Parea AI provides a SDK to evaluate & monitor your AI applications. Below you can see quickstarts to:

Our full docs are here.

Installation

pip install -U parea-ai

or install with Poetry

poetry add parea-ai

Evaluating Your LLM App

Testing your AI app means to execute it over a dataset and score it with an evaluation function. This is done in Parea by defining & running experiments. Below you can see can example of how to test a greeting bot with the Levenshtein distance metric.

from parea import Parea, trace
from parea.evals.general import levenshtein

p = Parea(api_key="<<PAREA_API_KEY>>")  # replace with Parea AI API key

# use the trace decorator to score the output with the Levenshtein distance  
@trace(eval_funcs=[levenshtein])
def greeting(name: str) -> str:
    return f"Hello {name}"

data = [
    {"name": "Foo", "target": "Hi Foo"},
    {"name": "Bar", "target": "Hello Bar"},
]

p.experiment(
    name="Greeting",
    data=data,
    func=greeting,
).run()

In the snippet above, we used the trace decorator to capture any inputs & outputs of the function. This decorator also enables to score the output by executing the levenshtein eval in the background. Then, we defined an experiment via p.experiment to evaluate our function (greeting) over a dataset (here a list of dictionaries). Finally, calling run will execute the experiment, and create a report of outputs, scores & traces for any sample of the dataset. You can find a link to the executed experiment here. (todo: fill-in experiment)

More Resources

Read more about how to write, run & analyze experiments in our docs.

Logging & Observability

By wrapping the respective clients, you can automatically log all your LLM calls to OpenAI & Anthropic. Additionally, using the trace decorator you can create hierarchical traces of your LLM application to e.g. associate LLM calls with the retrieval step of a RAG pipeline. You can see the full observability documentation here and our integrations into LangChain, Instructor, DSPy, LiteLLM & more here.

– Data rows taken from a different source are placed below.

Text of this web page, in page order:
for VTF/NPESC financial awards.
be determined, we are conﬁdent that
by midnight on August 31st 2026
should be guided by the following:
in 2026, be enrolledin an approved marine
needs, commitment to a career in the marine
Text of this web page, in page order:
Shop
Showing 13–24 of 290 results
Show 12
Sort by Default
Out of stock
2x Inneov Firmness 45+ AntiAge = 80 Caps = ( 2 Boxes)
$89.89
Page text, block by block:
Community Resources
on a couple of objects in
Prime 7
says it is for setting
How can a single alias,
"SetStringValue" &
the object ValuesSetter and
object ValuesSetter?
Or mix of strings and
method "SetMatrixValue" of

Automatically log all your OpenAI calls

To automatically log any OpenAI call, you can wrap the OpenAI client with the Parea client using the wrap_openai_client method.

from openai import OpenAI
from parea import Parea

client = OpenAI(api_key="OPENAI_API_KEY")

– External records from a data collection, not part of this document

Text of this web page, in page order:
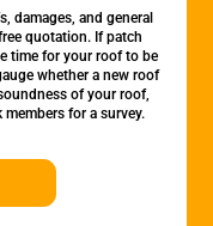
damages, and general
quotation. If patch
time for your roof to be
whether a new roof
of your roof,
for a survey.
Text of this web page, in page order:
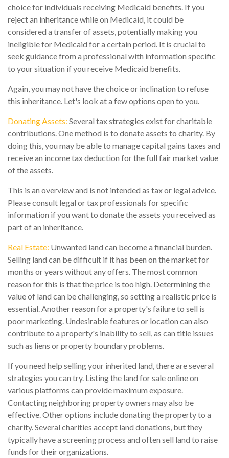
choice for individuals receiving Medicaid benefits. If you
reject an inheritance while on Medicaid, it could be
considered a transfer of assets, potentially making you
ineligible for Medicaid for a certain period. It is crucial to
seek guidance from a professional with information specific
to your situation if you receive Medicaid benefits.
Again, you may not have the choice or inclination to refuse
this inheritance. Let's look at a few options open to you.
Donating Assets: Several tax strategies exist for charitable
contributions. One method is to donate assets to charity. By
doing this, you may be able to manage capital gains taxes and
receive an income tax deduction for the full fair market value
of the assets.
This is an overview and is not intended as tax or legal advice.
Please consult legal or tax professionals for specific
information if you want to donate the assets you received as
part of an inheritance.
Real Estate: Unwanted land can become a financial burden.
Selling land can be difficult if it has been on the market for
months or years without any offers. The most common
reason for this is that the price is too high. Determining the
value of land can be challenging, so setting a realistic price is
essential. Another reason for a property's failure to sell is
poor marketing. Undesirable features or location can also
contribute to a property's inability to sell, as can title issues
such as liens or property boundary problems.
If you need help selling your inherited land, there are several
strategies you can try. Listing the land for sale online on
various platforms can provide maximum exposure.
Contacting neighboring property owners may also be
effective. Other options include donating the property to a
charity. Several charities accept land donations, but they
typically have a screening process and often sell land to raise
funds for their organizations.

# All you need to do is add these two lines
p = Parea(api_key="PAREA_API_KEY")  # replace with your API key
p.wrap_openai_client(client)

response = client.chat.completions.create(
    model="gpt-4o",
    messages=[
        {
            "role": "user",
            "content": "Write a Hello World program in Python using FastAPI.",
        }
    ],
)
print(response.choices[0].message.content)

Automatically log all your Anthropic calls

To automatically log any Anthropic call, you can wrap the Anthropic client with the Parea client using the wrap_anthropic_client method.

import anthropic
from parea import Parea

p = Parea(api_key="PAREA_API_KEY")  # replace with your API key

client = anthropic.Anthropic()
p.wrap_anthropic_client(client)

message = client.messages.create(
    model="claude-3-opus-20240229",
    max_tokens=1024,
    messages=[
        {
            "role": "user",
            "content": "Write a Hello World program in Python using FastAPI.",
        }
    ],
)
print(message.content[0].text)

Nested traces

By using the trace decorator, you can create hierarchical traces of your LLM application.

from openai import OpenAI
from parea import Parea, trace

client = OpenAI(api_key="OPENAI_API_KEY")  # replace with your API key

p = Parea(api_key="PAREA_API_KEY")  # replace with your API key
p.wrap_openai_client(client)


# We generally recommend creating a helper function to make LLM API calls.
def llm(messages: list[dict[str, str]]) -> str:
    response = client.chat.completions.create(model="gpt-4o", messages=messages)
    return response.choices[0].message.content


# This will give the Span the name of the function.
# Without the decorator the default name for all LLM call logs is `llm-openai`
@trace
def hello_world(lang: str, framework: str):
    return llm([{"role": "user", "content": f"Write a Hello World program in {lang} using {framework}."}])

@trace
def critique_code(code: str):
    return llm([{"role": "user", "content": f"How can we improve this code: \n {code}"}])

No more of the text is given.